米が品薄となったスーパーの売り場。日常的に備えていないと、いざとなってから品物不足に直面することになる(夕刊フジ)

宮崎県で8月8日に震度6弱の地震が発生し、気象庁から初となる「南海トラフ地震臨時情報」が発表された。

南海トラフ沿いで強い地震が観測された場合に同臨時情報が出され、調査が始まる。専門家による評価検討会の後、最短2時間で「調査終了」となるか、「巨大地震警戒」または「巨大地震注意」が発表される。

今回は「巨大地震注意」―つまり、〝1週間は大地震発生に留意しながら備えを確認し直しましょう〟と喚起されたわけだ。

幸い、何事もなく1カ月が経過した。だが、南海トラフ巨大地震は遅かれ早かれ、いつか必ず起こる。その〝いつか〟は遠い将来ではなく〝明日かあさってか、いやこのすぐ直後かもしれない〟という危機感を、これで初めて認識させられた人も少なくないだろう。

今回は、日頃からの備えがどれほど大切か―そして、それを実行できている人がまだまだ足りていないということが、はっきり可視化されたと言っていい。
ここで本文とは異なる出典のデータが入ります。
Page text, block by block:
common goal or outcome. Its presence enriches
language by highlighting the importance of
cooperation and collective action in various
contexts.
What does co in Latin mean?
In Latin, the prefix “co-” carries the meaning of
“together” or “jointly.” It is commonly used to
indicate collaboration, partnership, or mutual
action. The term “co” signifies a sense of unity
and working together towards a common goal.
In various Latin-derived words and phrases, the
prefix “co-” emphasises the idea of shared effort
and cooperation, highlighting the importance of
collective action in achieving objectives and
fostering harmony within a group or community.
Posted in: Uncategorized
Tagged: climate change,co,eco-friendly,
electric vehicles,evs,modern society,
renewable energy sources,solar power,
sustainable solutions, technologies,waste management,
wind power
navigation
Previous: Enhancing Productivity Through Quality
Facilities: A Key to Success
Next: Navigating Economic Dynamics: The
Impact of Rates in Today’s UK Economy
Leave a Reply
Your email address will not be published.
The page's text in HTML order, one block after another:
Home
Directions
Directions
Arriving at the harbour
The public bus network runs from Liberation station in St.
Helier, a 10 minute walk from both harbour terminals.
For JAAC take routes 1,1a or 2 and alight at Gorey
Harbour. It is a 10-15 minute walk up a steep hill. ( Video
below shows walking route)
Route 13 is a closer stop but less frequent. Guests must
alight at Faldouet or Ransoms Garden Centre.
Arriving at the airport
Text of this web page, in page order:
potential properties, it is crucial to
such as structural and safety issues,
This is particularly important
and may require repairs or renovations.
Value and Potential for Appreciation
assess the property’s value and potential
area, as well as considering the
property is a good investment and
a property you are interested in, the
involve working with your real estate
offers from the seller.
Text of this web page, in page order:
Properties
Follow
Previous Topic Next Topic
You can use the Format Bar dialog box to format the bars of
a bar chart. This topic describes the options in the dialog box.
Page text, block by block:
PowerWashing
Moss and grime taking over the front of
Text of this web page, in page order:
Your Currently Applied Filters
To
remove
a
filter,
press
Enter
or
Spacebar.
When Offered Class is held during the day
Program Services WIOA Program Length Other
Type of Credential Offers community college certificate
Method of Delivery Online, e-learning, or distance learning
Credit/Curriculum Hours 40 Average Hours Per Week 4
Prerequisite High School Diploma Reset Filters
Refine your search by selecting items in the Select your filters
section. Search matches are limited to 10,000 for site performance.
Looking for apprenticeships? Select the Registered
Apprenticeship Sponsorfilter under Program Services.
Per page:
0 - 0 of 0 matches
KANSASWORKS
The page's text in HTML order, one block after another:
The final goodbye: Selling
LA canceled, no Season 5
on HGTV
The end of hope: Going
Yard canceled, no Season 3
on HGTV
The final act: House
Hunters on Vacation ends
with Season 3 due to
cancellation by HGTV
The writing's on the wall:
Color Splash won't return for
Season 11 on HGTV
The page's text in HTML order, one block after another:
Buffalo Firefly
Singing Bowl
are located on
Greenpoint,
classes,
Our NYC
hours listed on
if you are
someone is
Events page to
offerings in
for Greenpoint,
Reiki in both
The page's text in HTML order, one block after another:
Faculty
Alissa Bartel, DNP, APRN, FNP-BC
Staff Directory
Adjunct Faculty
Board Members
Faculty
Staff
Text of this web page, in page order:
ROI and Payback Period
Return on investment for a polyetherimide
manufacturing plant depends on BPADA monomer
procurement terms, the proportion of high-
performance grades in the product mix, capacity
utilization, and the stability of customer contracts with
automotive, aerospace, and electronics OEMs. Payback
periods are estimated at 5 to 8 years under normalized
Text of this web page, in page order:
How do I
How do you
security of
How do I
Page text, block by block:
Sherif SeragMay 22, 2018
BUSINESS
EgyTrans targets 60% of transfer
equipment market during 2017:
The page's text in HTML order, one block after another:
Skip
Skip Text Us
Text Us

臨時情報の発表直後、小紙(東海新報)のコラムで、「いざ事が起こるかもしれないとなってから焦り始めると、必要以上の買い占めが起きて品薄になったり、悪質な転売屋に飛びつかざるをえないといったことが起きる」と書いた。

果たして、世間はそれに近い状態となってしまった。

小売店の店頭からペットボトルの水や米が消え、ネットではそれらが高額で転売されるなど、各地で「買い込み需要」による混乱が生じた。こうしたパニックに陥らないためにも、平時の意識と備えこそ欠かせないのである。
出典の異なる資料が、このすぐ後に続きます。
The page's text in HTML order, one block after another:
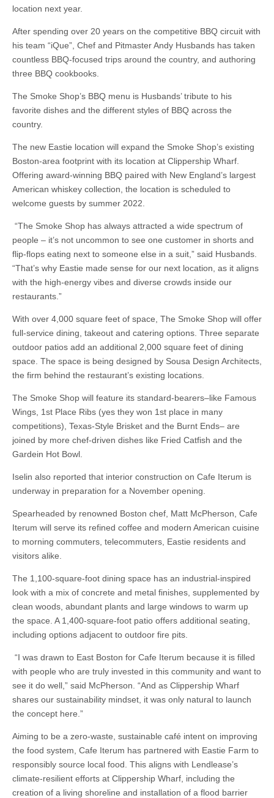
location next year.
After spending over 20 years on the competitive BBQ circuit with
his team “iQue”, Chef and Pitmaster Andy Husbands has taken
countless BBQ-focused trips around the country, and authoring
three BBQ cookbooks.
The Smoke Shop’s BBQ menu is Husbands’ tribute to his
favorite dishes and the different styles of BBQ across the
country.
The new Eastie location will expand the Smoke Shop’s existing
Boston-area footprint with its location at Clippership Wharf.
Offering award-winning BBQ paired with New England’s largest
American whiskey collection, the location is scheduled to
welcome guests by summer 2022.
“The Smoke Shop has always attracted a wide spectrum of
people – it’s not uncommon to see one customer in shorts and
flip-flops eating next to someone else in a suit,” said Husbands.
“That’s why Eastie made sense for our next location, as it aligns
with the high-energy vibes and diverse crowds inside our
restaurants.”
With over 4,000 square feet of space, The Smoke Shop will offer
full-service dining, takeout and catering options. Three separate
outdoor patios add an additional 2,000 square feet of dining
space. The space is being designed by Sousa Design Architects,
the firm behind the restaurant’s existing locations.
The Smoke Shop will feature its standard-bearers–like Famous
Wings, 1st Place Ribs (yes they won 1st place in many
competitions), Texas-Style Brisket and the Burnt Ends– are
joined by more chef-driven dishes like Fried Catfish and the
Gardein Hot Bowl.
Iselin also reported that interior construction on Cafe Iterum is
underway in preparation for a November opening.
Spearheaded by renowned Boston chef, Matt McPherson, Cafe
Iterum will serve its refined coffee and modern American cuisine
to morning commuters, telecommuters, Eastie residents and
visitors alike.
The 1,100-square-foot dining space has an industrial-inspired
look with a mix of concrete and metal finishes, supplemented by
clean woods, abundant plants and large windows to warm up
the space. A 1,400-square-foot patio offers additional seating,
including options adjacent to outdoor fire pits.
“I was drawn to East Boston for Cafe Iterum because it is filled
with people who are truly invested in this community and want to
see it do well,” said McPherson. “And as Clippership Wharf
shares our sustainability mindset, it was only natural to launch
the concept here.”
Aiming to be a zero-waste, sustainable café intent on improving
the food system, Cafe Iterum has partnered with Eastie Farm to
responsibly source local food. This aligns with Lendlease’s
climate-resilient efforts at Clippership Wharf, including the
creation of a living shoreline and installation of a flood barrier
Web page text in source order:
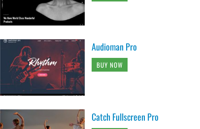
Audioman Pro
BUY NOW
Catch Fullscreen Pro
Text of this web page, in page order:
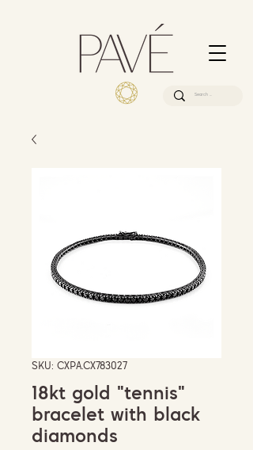
SKU: CXPA.CX783027
18kt gold "tennis"
bracelet with black
diamonds
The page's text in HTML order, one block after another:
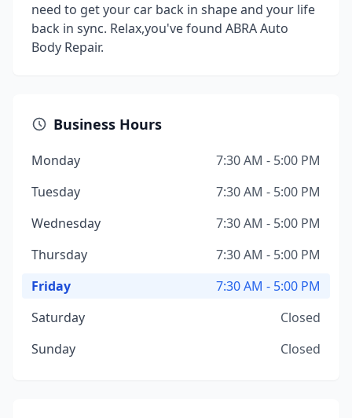
need to get your car back in shape and your life
back in sync. Relax,you've found ABRA Auto
Body Repair.
Business Hours
Monday
7:30 AM - 5:00 PM
Tuesday
7:30 AM - 5:00 PM
Wednesday
7:30 AM - 5:00 PM
Thursday
7:30 AM - 5:00 PM
Friday
7:30 AM - 5:00 PM
Saturday
Closed
Sunday
Closed

詩人で書家の相田みつをさんの詩の一節、「うばい合えば足りぬ 分け合えばあまる」を、改めて心に刻みたい。

物品の絶対数は足りているのに、誰かが一気に独占すれば皆には行き渡らなくなる。けれど一人一人が、普段の買い物にプラスアルファする形で備蓄を進めれば、ある日突然、店頭から商品が消えるということは起きにくい。

日常的に食べるものを賞味期限に合わせて消費し、また少しずつ買い足していく「ローリングストック」の意識が、これを機により浸透することを願う。

また今回は「真夏に停電・断水状態で避難生活を余儀なくされたら?」という恐怖も想像できたはずだ。

寒さを想定した対策はしていても、酷暑への備えは案外抜け落ちているものである。熱中症対策用品やハンディファンなども持ち出し袋に加えたい。

相田さんの詩は、「うばい合えばあらそい 分け合えばやすらぎ うばい合えばにくしみ 分け合えば喜び うばい合えば不満 分け合えば感謝」と続く。現実に災害が起きたときに恐ろしいのは、疑心暗鬼や余裕のなさから生まれる群集心理だ。非常時の無用な争いを防ぐためには、平時から〝奪い合い〟をせぬ心がけが必要だ。

■鈴木英里(すずき・えり) 1979年、岩手県生まれ。立教大学卒。東京の出版社勤務ののち、2007年、大船渡市・陸前高田市・住田町を販売エリアとする地域紙「東海新報」社に入社。震災時、記者として、被害の甚大だった陸前高田市を担当。現在は、同社社長。